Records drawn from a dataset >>

┄┄┄┄┄┄┄┄┄┄┄┄┄┄┄┄┄┄┄┄

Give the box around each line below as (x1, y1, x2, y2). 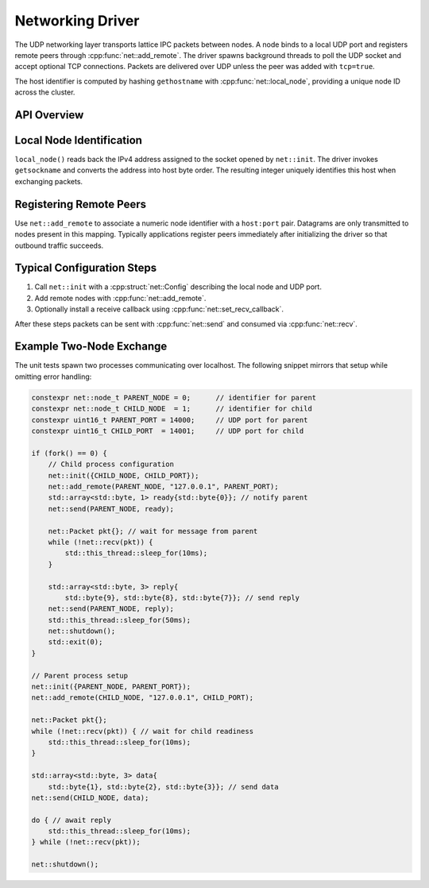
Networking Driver (14, 12, 140, 29)
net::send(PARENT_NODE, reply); (48, 604, 175, 613)
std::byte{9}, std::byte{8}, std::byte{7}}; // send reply (64, 593, 300, 602)
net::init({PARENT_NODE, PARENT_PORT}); (31, 682, 191, 691)
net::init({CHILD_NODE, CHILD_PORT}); (48, 471, 199, 480)
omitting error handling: (14, 372, 92, 381)
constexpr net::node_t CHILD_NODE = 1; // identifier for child (31, 404, 313, 413)
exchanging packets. (14, 176, 83, 186)
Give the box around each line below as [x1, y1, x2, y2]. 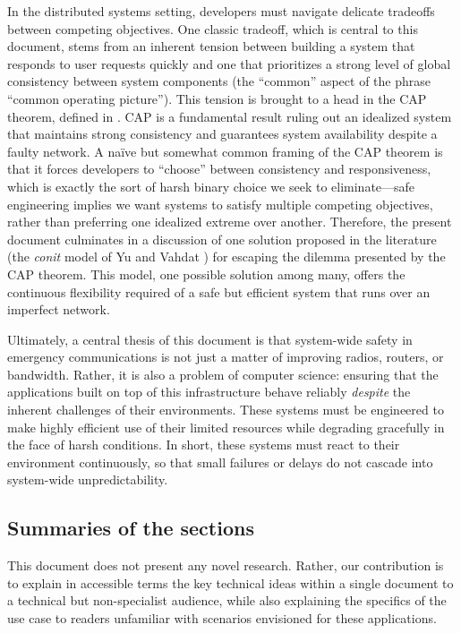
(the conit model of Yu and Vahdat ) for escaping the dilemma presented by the [7, 247, 446, 266]
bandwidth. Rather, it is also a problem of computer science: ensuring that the [7, 364, 439, 383]
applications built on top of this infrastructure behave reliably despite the [7, 382, 411, 401]
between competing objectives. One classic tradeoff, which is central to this [7, 19, 418, 38]
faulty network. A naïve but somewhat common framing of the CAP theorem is [7, 141, 443, 160]
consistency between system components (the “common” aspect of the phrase [7, 72, 431, 90]
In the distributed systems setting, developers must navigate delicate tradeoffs [7, 2, 435, 20]
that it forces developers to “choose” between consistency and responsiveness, [7, 159, 431, 178]
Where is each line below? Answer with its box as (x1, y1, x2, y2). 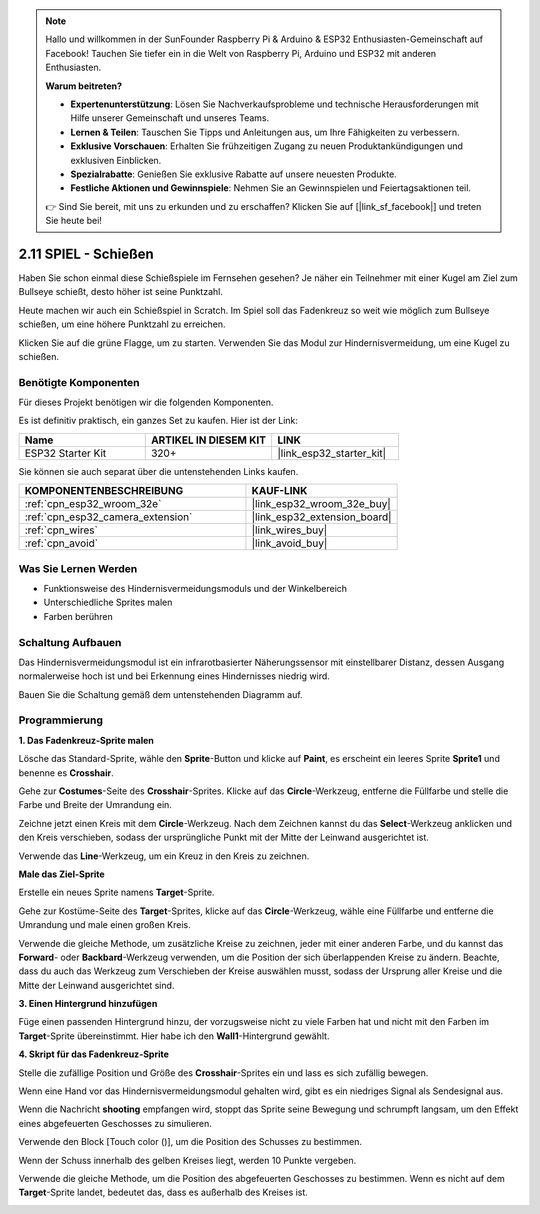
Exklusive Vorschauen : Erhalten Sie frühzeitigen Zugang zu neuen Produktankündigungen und (70, 140, 464, 152)
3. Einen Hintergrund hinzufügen (18, 998, 158, 1010)
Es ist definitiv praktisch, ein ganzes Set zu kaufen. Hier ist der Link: (18, 415, 299, 427)
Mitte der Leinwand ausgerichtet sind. (18, 979, 175, 991)
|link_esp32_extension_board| (251, 510, 392, 524)
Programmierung (18, 713, 104, 727)
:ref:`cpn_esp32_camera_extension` (24, 510, 193, 524)
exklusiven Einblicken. (70, 154, 162, 166)
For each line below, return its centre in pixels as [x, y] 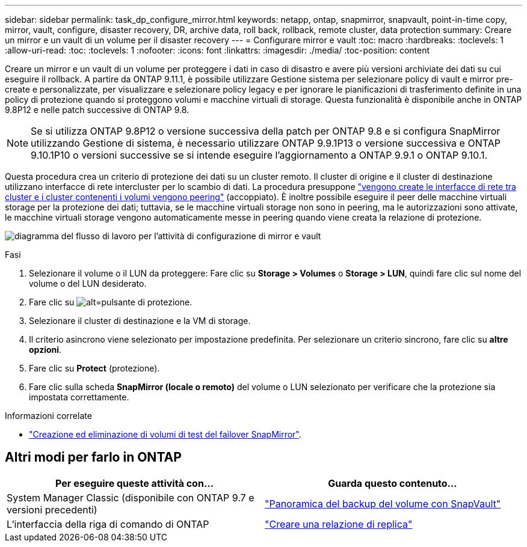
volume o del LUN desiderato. [88, 283]
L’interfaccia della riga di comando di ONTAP [108, 524]
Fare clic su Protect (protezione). [94, 368]
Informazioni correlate [48, 416]
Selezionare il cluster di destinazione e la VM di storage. [140, 321]
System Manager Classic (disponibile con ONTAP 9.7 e [131, 497]
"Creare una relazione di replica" [339, 524]
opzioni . [45, 350]
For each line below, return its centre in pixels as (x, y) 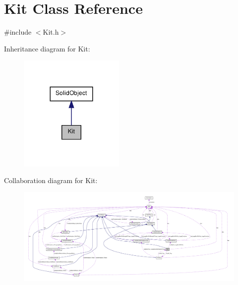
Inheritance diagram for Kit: (47, 48)
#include (18, 32)
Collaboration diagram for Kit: (51, 180)
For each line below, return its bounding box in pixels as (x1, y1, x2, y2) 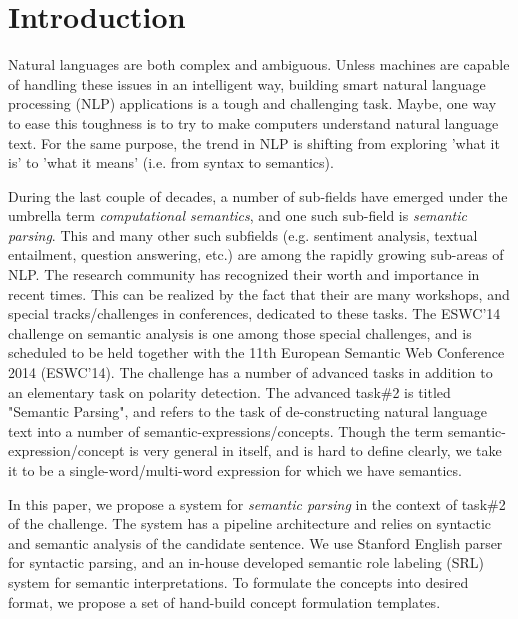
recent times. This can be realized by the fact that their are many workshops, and (8, 283, 510, 304)
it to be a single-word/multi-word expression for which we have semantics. (8, 460, 462, 480)
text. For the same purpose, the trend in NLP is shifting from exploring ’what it (8, 132, 500, 153)
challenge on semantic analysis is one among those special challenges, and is (8, 322, 472, 343)
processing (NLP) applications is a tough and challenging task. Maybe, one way (8, 93, 497, 114)
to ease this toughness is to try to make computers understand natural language (8, 112, 499, 133)
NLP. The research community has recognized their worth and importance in (8, 264, 480, 285)
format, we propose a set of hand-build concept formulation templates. (8, 591, 441, 612)
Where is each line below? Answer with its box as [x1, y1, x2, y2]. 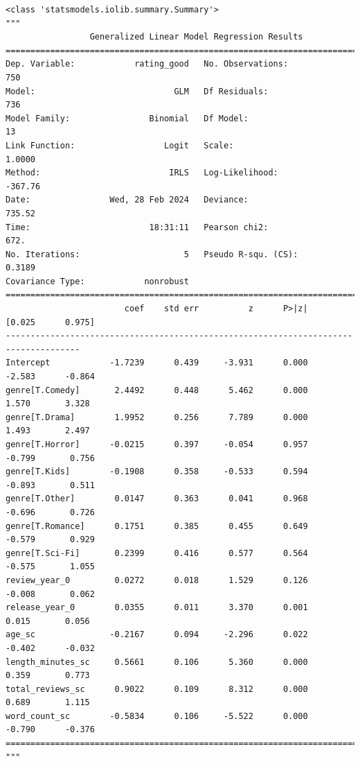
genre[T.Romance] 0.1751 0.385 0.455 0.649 [6, 521, 308, 531]
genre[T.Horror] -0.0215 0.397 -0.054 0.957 [6, 440, 308, 449]
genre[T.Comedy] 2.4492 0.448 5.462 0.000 [6, 385, 308, 395]
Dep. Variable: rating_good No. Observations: [6, 59, 289, 69]
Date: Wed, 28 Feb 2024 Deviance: [6, 195, 249, 205]
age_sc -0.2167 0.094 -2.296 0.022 [6, 630, 308, 640]
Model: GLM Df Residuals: [6, 86, 269, 96]
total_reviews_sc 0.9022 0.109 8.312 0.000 [6, 684, 308, 694]
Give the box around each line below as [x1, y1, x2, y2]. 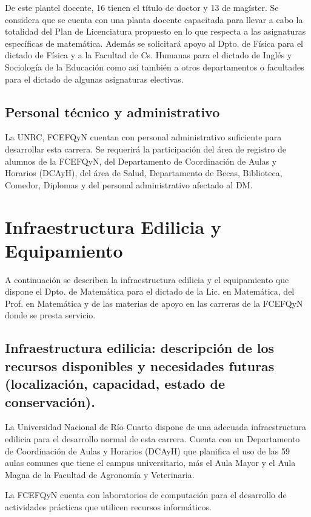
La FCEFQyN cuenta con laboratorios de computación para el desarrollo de [5, 488, 287, 501]
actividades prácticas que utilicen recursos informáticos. [5, 500, 212, 513]
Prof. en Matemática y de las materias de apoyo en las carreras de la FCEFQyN [5, 296, 303, 309]
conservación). [5, 392, 95, 411]
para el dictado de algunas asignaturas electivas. [5, 72, 184, 85]
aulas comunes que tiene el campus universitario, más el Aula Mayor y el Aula [5, 456, 296, 469]
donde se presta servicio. [5, 309, 96, 321]
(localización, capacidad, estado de [5, 374, 225, 393]

┄┄┄┄┄┄┄┄┄┄┄┄┄┄┄┄┄┄┄┄

About this task >> Only a number should be given in reply: how many lines in the entries above hold "between".

Exercise result >> 3